Metadata Describing Internal Organization of Compression Units
[0036] Because the information within compression units may be
organized in a virtually infinite number of ways, metadata is
maintained to indicate how each compression unit is organized.
Depending on the implementation, the metadata about the
organization of tabular data within a compression unit may be
stored external to the compression unit, or within the compression
unit. When stored within the compression unit, the metadata may be
stored in the uncompressed section, the compressed section, or
divided between both. The actual manner in which the metadata is
stored may vary from implementation to implementation.
[0037] According to one embodiment, the metadata that describes the
organization of tabular data within a compression unit is stored in
a header within the compression unit, and includes both an
uncompressed header portion 600 and a compressed header portion
630, as illustrated in FIG. 6. It should be understood that the
embodiment illustrated in FIG. 6 is merely one example of how the
uncompressed header portion 600 may be organized, and the types of
metadata that the uncompressed header portion 600 may contain.
[0038] In the embodiment illustrated in FIG. 6, the initial
"length" field 602 stores metadata that indicates the compressed
size of the compression unit. In this context, the "compressed
size" means the amount of storage occupied by the compression unit
before any data contained there is decompressed. However, some
compression units may not actually compress data. In such cases,
the "compressed size" would be the same as the uncompressed
size.
[0039] In the embodiment illustrated in FIG. 6, the length field
602 is followed by a series of flags 604. The flags 604 indicate
whether or not the header contains certain fields. When the flag
associated with a field indicates that the field is not present,
then the field is either not relevant to the particular compression
unit, or some "default" value is assumed for the field. The flags
604, and their corresponding fields, shall be discussed hereafter
in greater detail.
Example Flags and Fields
[0040] According to one embodiment, flags 604 include a flag that
indicates whether a version number field 606 is present in the
header. The version number field 606 may be used in situations
where the application that is managing the tabular structure (e.g.

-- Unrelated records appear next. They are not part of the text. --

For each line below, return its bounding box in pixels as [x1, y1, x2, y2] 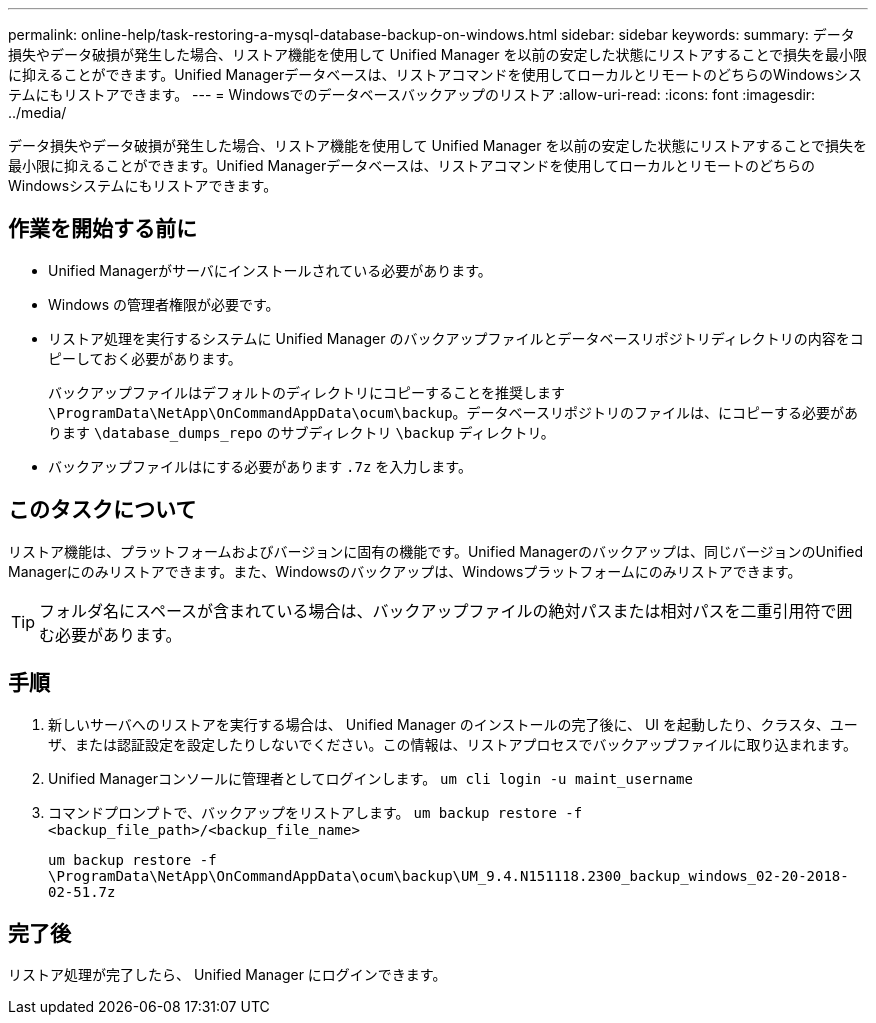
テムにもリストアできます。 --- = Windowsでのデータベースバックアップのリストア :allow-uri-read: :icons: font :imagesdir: [8, 86, 816, 103]
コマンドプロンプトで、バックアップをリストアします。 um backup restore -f [48, 803, 583, 821]
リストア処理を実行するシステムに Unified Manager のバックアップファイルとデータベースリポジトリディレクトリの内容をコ [48, 329, 864, 347]
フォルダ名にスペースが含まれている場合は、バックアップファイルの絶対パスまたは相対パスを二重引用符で [39, 600, 837, 621]
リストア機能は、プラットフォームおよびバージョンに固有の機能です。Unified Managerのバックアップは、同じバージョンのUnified [8, 542, 863, 560]
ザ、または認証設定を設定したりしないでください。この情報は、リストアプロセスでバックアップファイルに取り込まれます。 [48, 735, 858, 753]
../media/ [8, 104, 67, 121]
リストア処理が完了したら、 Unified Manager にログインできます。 [8, 966, 447, 984]
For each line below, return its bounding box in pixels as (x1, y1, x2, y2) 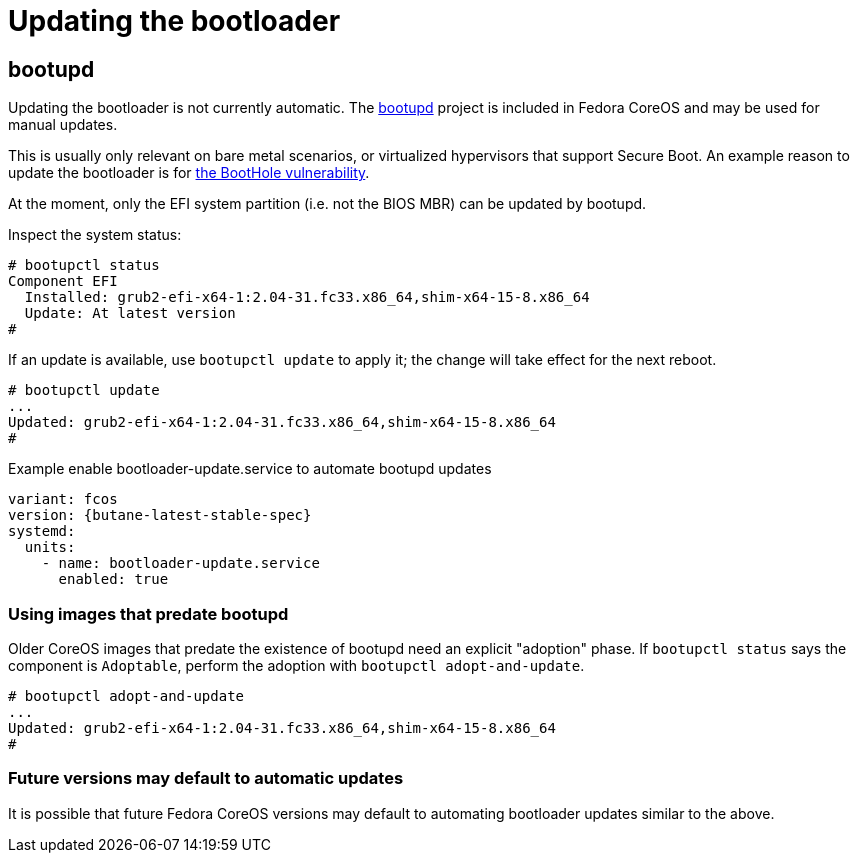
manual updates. (8, 116, 118, 134)
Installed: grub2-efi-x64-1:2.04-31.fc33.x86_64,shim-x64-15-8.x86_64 (24, 289, 590, 306)
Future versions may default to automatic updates (8, 768, 404, 789)
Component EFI (8, 273, 118, 290)
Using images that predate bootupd (8, 603, 289, 624)
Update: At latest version (24, 305, 236, 322)
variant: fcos (8, 491, 118, 508)
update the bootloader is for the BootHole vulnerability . (8, 164, 370, 182)
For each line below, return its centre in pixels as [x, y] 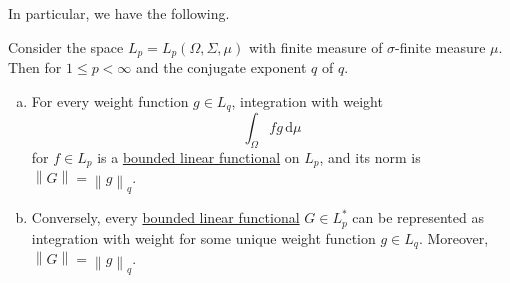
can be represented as [418, 217]
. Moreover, [453, 237]
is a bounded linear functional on [198, 156]
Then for [35, 67]
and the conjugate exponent [221, 67]
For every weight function [110, 100]
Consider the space [66, 46]
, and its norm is [370, 156]

a spreadsheet program, word processor, or relational database
system) supports versioning. In systems that support versioning,
the version number field 606 is used to store a value that
indicates the version of the tabular data contained within the
compression unit. According to one embodiment, it is assumed that
child compression units are associated with the same version as
their parents, so the version number field 606 need only be used in
top-level compression units.
[0041] In one embodiment, flags 604 include a flag indicates
whether the compression unit includes fields relating to child
compression units. In the embodiment illustrated in FIG. 6, such
fields include the "contained unit information" stored within the
compressed header portion 630. If a compression unit is a
bottom-level compression unit, then the compression unit will not
have any child compression units, and therefore will not have nor
require any header fields relating to child compression units.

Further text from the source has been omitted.